EXERCISE BRIEF – Exclude the pictures, then copy word for word the lines running from the beginning of the records through the line with "loại hệ thống đề xuất khác nữa. (97, 445)".

** DATASET CONTENT follows **

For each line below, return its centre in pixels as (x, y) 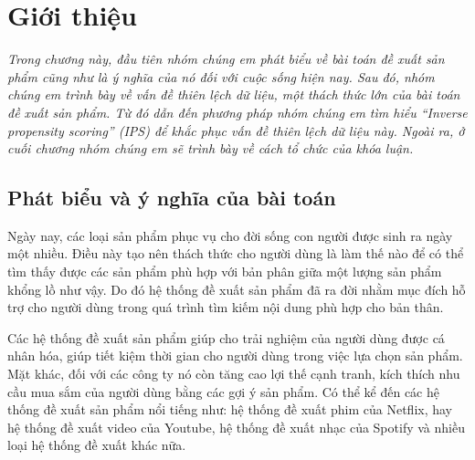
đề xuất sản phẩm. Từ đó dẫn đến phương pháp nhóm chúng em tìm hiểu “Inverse (237, 112)
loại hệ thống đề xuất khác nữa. (97, 445)
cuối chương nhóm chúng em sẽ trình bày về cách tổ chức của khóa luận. (211, 148)
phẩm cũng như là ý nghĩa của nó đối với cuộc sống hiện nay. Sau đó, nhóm (221, 76)
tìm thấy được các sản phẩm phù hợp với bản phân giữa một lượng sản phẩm (225, 272)
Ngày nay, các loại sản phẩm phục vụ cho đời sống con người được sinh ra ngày (230, 235)
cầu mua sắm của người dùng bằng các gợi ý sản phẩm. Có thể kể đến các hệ (223, 391)
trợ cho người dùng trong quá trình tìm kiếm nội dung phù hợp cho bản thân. (226, 307)
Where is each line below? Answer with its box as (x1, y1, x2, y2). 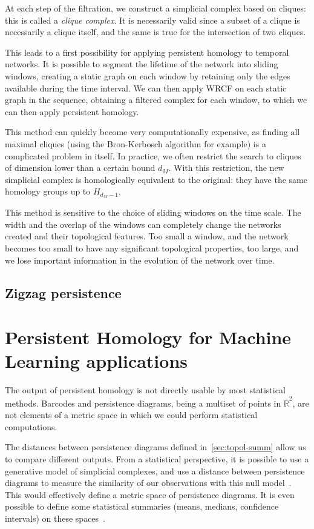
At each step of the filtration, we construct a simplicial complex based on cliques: (5, 2, 306, 14)
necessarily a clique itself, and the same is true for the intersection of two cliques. (5, 25, 306, 38)
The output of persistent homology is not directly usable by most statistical (5, 384, 286, 396)
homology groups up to (5, 185, 91, 198)
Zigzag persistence (5, 283, 122, 302)
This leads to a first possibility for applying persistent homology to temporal (5, 45, 289, 58)
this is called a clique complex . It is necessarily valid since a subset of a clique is (5, 13, 300, 26)
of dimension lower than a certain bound (5, 161, 155, 174)
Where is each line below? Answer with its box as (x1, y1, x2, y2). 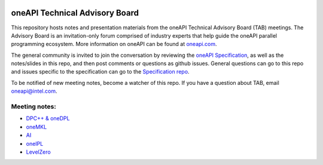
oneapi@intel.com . (11, 87, 57, 95)
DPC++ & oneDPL (26, 115, 70, 122)
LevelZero (26, 148, 51, 155)
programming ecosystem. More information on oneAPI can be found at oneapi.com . (11, 41, 217, 48)
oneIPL (26, 140, 44, 147)
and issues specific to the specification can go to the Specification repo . (11, 68, 190, 75)
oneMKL (26, 123, 47, 130)
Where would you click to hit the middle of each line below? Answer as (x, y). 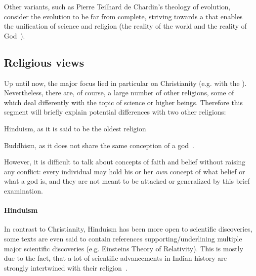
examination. (23, 190)
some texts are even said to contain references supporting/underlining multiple (123, 238)
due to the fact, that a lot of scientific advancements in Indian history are (116, 258)
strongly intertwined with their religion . (66, 267)
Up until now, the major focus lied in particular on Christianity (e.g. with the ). (125, 83)
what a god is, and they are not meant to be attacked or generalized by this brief (127, 181)
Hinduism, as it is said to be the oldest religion (75, 128)
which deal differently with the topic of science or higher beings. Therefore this (124, 102)
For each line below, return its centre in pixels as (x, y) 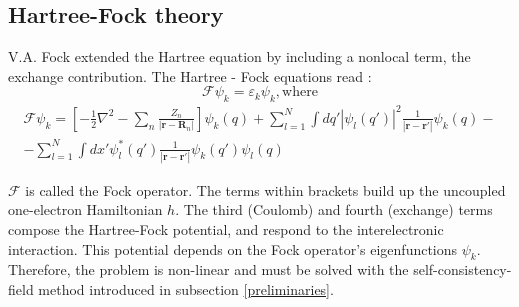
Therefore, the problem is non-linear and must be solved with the (208, 269)
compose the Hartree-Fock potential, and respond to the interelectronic (226, 229)
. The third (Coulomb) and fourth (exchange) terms (334, 209)
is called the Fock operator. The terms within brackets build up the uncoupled (265, 189)
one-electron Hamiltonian (85, 209)
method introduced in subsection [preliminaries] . (186, 289)
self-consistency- (462, 269)
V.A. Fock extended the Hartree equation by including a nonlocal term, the (239, 56)
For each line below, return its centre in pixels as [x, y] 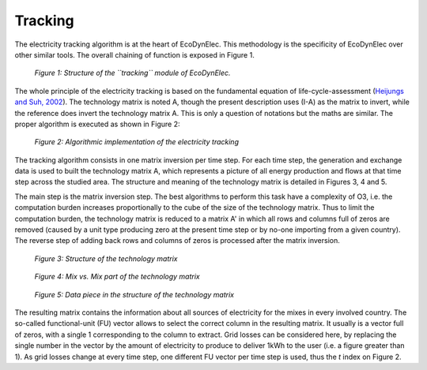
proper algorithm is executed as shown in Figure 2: [97, 124]
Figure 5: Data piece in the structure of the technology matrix [134, 294]
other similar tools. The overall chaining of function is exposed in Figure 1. [134, 54]
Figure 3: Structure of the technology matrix [106, 258]
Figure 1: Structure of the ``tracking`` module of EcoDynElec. [132, 73]
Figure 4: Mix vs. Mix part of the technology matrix [117, 277]
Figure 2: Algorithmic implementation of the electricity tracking [136, 142]
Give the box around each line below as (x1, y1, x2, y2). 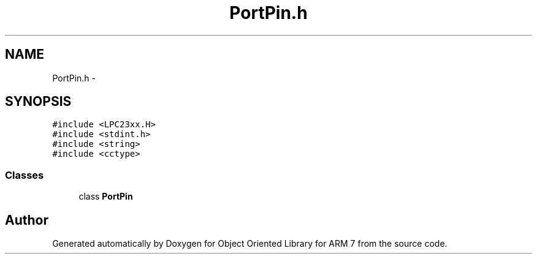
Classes (5, 168, 44, 181)
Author (5, 212, 48, 228)
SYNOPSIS (5, 94, 72, 110)
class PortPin (78, 191, 133, 202)
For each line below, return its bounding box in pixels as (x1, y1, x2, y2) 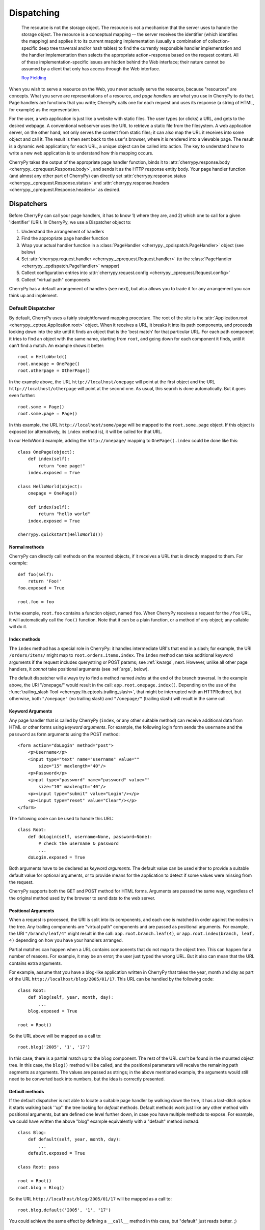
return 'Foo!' (27, 578, 62, 584)
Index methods (9, 636, 41, 642)
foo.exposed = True (18, 585, 65, 591)
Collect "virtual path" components (21, 277, 90, 282)
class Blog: (18, 1130, 47, 1135)
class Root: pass (18, 1164, 59, 1169)
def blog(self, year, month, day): (27, 994, 114, 1000)
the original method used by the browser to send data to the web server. (9, 895, 156, 901)
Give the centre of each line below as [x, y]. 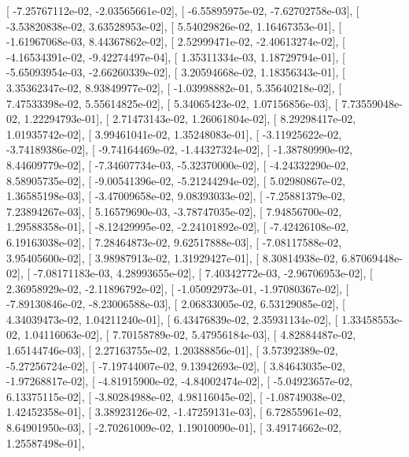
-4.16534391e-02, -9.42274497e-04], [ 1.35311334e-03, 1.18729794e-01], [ [176, 56]
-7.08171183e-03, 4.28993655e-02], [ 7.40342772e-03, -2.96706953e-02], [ [203, 273]
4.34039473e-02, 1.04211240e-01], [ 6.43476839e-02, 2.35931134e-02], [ [172, 319]
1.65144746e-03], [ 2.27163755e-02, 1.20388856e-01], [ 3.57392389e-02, [172, 350]
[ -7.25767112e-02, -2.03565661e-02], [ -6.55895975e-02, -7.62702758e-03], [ [183, 10]
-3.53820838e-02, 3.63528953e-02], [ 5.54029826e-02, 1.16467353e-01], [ [174, 26]
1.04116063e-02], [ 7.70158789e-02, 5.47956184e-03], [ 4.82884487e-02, [190, 334]
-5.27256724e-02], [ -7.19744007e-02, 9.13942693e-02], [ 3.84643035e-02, [176, 365]

** End of DATASET CONTENT **

RESPONSE TO THIS TASK –
For each line below, return its centre in pixels as (x, y) 
đề xuất sản phẩm. Từ đó dẫn đến phương pháp nhóm chúng em tìm hiểu “Inverse (237, 112)
loại hệ thống đề xuất khác nữa. (97, 445)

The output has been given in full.